Joachim Schork - 3 months ago 13

R Question

I want to calculate the distances between all rows of a large matrix. For each row, I need to find another row, which has the lowest distance. The final output should be a list, containing of IDs of the rows with the lowest distances (see low_dis_ids in the example below).

I was able to find a solution for small samplesizes (example below). However, I am not able to perform these steps with larger samplesizes, because the matrix with the distances gets loo big. Is there a way to omit such a big matrix? I do only need the list with the IDs (like low_dis_ids).

Reproducible Example:

`set.seed(123)`

# Calculation of distances with small samplesize is working well

N <- 100

data_100 <- data.frame(x1 = rnorm(N, 5, 10),

x2 = rnorm(N, 5, 10),

x3 = rnorm(N, 5, 10),

x4 = rnorm(N, 5, 10),

x5 = rnorm(N, 5, 10))

# Matrix with all distances (no problem for the smaller samplesize)

dist_100 <- as.matrix(dist(data_100))

# Find the row with the smallest distance

for(i in 1:nrow(dist_100)) {

dist_100[i, i] <- Inf

}

low_dis <- numeric()

for(i in 1:nrow(dist_100)) {

low_dis[i] <- as.numeric(sort(dist_100[ , i]))[1]

}

low_dis_ids <- list()

for(i in 1:length(low_dis)) {

low_dis_ids[[i]] <- as.numeric(names(dist_100[ , i][dist_100[ , i] == low_dis[i]]))

}

# low_dis_ids is the desired output and stores the rows with the smallest distances

# The same procedure is not working for larger samplesizes

N <- 100000

data_100000 <- data.frame(x1 = rnorm(N, 5, 10),

x2 = rnorm(N, 5, 10),

x3 = rnorm(N, 5, 10),

x4 = rnorm(N, 5, 10),

x5 = rnorm(N, 5, 10))

dist_100000 <- dist(data_100000)

# Error: cannot allocate vector of size 37.3 Gb

Answer

You can definitely avoid the creation of the large matrix that comes as a result of using `dist`

. One such solution is to calculate the distances one row at a time, we could write a function that given the whole data frame and a row id finds which row corresponds to the smallest distance. For example:

```
f = function(rowid, whole){
d = colSums((whole[rowid,] - t(whole))^2) # calculate distance
d[rowid] = Inf # replace the zero
which.min(d)
}
```

The `colSums`

function is fairly well optimized so this is relatively quick. I suspect `which.min`

is also a slightly faster and possibly neater approach to looping through the vectors of distances.

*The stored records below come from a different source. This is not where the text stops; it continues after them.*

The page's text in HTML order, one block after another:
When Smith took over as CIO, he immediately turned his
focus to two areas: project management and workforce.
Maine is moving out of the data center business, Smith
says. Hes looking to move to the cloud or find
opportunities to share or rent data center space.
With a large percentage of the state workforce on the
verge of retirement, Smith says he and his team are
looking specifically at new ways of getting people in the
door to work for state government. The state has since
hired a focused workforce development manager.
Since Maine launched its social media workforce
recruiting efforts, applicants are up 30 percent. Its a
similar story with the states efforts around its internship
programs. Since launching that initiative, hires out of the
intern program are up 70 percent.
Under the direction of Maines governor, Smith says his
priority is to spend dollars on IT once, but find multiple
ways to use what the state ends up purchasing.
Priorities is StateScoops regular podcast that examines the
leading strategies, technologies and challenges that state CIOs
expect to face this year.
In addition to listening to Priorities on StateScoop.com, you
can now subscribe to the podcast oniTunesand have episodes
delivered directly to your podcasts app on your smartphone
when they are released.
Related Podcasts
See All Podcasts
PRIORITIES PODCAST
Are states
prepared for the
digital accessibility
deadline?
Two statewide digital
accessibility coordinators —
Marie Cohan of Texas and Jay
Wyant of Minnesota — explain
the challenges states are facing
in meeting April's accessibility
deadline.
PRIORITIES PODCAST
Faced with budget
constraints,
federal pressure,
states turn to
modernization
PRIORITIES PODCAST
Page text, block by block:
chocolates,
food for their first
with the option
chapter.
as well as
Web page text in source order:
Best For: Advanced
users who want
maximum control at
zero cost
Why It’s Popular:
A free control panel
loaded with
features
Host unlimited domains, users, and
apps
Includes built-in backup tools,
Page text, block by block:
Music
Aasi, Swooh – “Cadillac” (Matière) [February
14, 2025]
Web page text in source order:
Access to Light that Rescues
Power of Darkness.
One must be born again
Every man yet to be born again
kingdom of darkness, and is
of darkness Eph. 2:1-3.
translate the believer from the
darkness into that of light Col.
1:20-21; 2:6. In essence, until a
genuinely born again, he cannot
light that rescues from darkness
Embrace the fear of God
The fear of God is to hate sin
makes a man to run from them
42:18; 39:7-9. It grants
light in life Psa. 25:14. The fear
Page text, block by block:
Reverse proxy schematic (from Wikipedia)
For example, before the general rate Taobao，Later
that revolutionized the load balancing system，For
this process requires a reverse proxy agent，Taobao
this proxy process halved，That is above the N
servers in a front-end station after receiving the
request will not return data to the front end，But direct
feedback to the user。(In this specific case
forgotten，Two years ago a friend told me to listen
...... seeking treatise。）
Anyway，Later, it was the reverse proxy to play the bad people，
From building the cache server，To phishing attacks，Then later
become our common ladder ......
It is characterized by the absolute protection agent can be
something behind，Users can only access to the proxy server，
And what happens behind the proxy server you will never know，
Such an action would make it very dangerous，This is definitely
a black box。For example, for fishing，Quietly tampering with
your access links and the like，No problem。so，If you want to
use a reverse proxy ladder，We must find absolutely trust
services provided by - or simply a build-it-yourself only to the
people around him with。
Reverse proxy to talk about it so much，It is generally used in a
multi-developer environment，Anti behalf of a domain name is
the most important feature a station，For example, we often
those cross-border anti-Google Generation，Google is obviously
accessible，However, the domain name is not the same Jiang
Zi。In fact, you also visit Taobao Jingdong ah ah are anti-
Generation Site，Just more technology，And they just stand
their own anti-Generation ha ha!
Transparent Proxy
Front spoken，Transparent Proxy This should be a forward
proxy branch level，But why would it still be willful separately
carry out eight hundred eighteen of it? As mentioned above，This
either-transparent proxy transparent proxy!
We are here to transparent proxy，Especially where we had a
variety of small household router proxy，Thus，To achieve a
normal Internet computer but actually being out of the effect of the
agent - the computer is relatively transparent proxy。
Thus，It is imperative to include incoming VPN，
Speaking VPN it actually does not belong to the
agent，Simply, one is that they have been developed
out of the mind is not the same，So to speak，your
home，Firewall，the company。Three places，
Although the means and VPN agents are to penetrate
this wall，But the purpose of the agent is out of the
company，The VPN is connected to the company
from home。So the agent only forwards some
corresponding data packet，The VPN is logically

To make a solution which then applies to any such data frame I wrote another short function which applies this to every row and gives you a vector of row ids

```
mindists = function(dat) do.call(c,lapply(1:nrow(dat),f,whole = as.matrix(dat)))
```

If you want the list instead of a vector, just omit the `do.call`

function. I had this to make it easier to check that the output gave what you expected.

```
all(do.call(c,low_dis_ids) == mindists(data_100))
[1] TRUE
```

This also runs for the larger example on my laptop. It isn't fast because you are making `nrow(data)`

calls to `f`

but it does avoid the creation of one large object. There may be better solutions out there but this was the first one that sprung to mind that works. Hope that helps.

EDIT:

Edited since there is an additional C++ answer by Roland
I did a quick benchmark on the smaller data set. The C++ answer is definitely quicker in this case.
Some extra sales pitch for this answer is it is I think easier to understand if you are purely an R programmer (no need to learn C++ and RCpp). The R version is trivial to parallelise using a parallel replacement of `lapply`

. I will note this is not to take away from Rolands answer, personally I like Rcpp, just to give extra bits of info for any future readers of this question.